Two-band superconductivity in doped SrTiO${}_3$ films and interfaces

We investigate the possibility of multiband superconductivity in SrTiO${}_3$ films and interfaces using a two-dimensional two-band model. In the undoped compound, one of the bands is occupied whereas the other is empty. As the chemical potential shifts due to doping by negative charge carriers or application of an electric field, the second band becomes occupied and gives rise to a strong enhancement of the transition temperature and a sharp feature in the gap functions, which is manifested in the local density of states spectrum.
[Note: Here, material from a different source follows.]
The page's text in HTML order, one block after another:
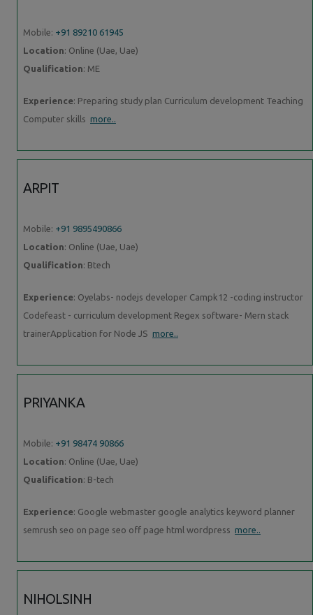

By comparing our results with tunneling experiments in Nb-doped SrTiO${}_3$, we find that intraband pairing dominates over interband pairing, unlike other known multiband superconductors. Given the similarities with the value of the transition temperature and with the band structure of LaAlO${}_3$/SrTiO${}_3$ heterostructures, we speculate that the superconductivity observed in SrTiO${}_3$ interfaces may be similar in nature to that of bulk SrTiO${}_3$, involving multiple bands with distinct electronic occupations.

Figure 1

A general illustration of the two-band model as applied to bulk STO (left panel) and LAO/STO (right panel). For STO, the $d_{xz/yz}$ (band 1) crosses the Fermi level and the bottom of the $d_{xy}$ (band 2) is located above the Fermi level by ${\mu }_c-\mu$. In the case of LAO/STO interface, orbital reconstruction switches the position of the bands.

Figure 2

(a), (b) Superconducting transition temperature $T_c$ and (c), (d) the $T$ $=$ 0 ratio of the gap as a function of chemical potential for various values of ${\lambda }_{12}$ and ${\lambda }_{22}$. The light gray dotted line refers to ${\Delta }_2$/${\Delta }_1$ $=$ 1. Note the gap of the second band is finite at all doping, but it is significantly smaller for $\mu <{\mu }_c$. In all panels, ${\lambda }_{11}=0.14$.

Figure 3

(a) Superconducting gap as a function of chemical potential and temperature, displaying the standard BCS temperature dependence. (b) Calculated LDOS for the two-band model as function of increasing chemical potential and energy. (c)–(e) The chemical potential levels with respect to the two bands (left) and the calculated LDOS for the two-band model for $\mu$/${\mu }_c$ $=$ (c) 0.5, (d) 1.01, and (e) 1.5 and for the set of parameters ${\lambda }_{11}=0.14$, ${\lambda }_{22}=0.13$, and ${\lambda }_{12}=0.02.$

Figure 4

Calculations for the 3D two-band model as function of chemical potential for ${\lambda }_{11}$ $=$ 0.14 and ${\lambda }_{22}$ $=$ 0.13. We present $T_c$ (a) and ${\Delta }_2$/${\Delta }_1$ (b) for ${\lambda }_{12}$ $=$ 0.02, 0.04, and 0.08. The light gray dotted line in (b) across ${\Delta }_2$/${\Delta }_1$ $=$ 1 denotes the point at which the second gap crosses the first gap. The individual energy gaps (${\Delta }_i$) for ${\lambda }_{12}$ $=$ 0.02 are shown in (c).

Figure 5

Calculated LDOS for the weakly coupled 3D two-band model as a function of $\omega /{\mu }_c$ for $\mu$/${\mu }_c$ $=$ 0.5 (solid black line), 0.8 (dashed red line), 1.2 (dotted blue line), 1.5 (dashed-dotted green line). Here, we use the parameters ${\lambda }_{11}$ $=$ 0.14, ${\lambda }_{22}$ $=$ 0.13, ${\lambda }_{12}$ $=$ 0.02, and $\kappa$ $=$ 0.4.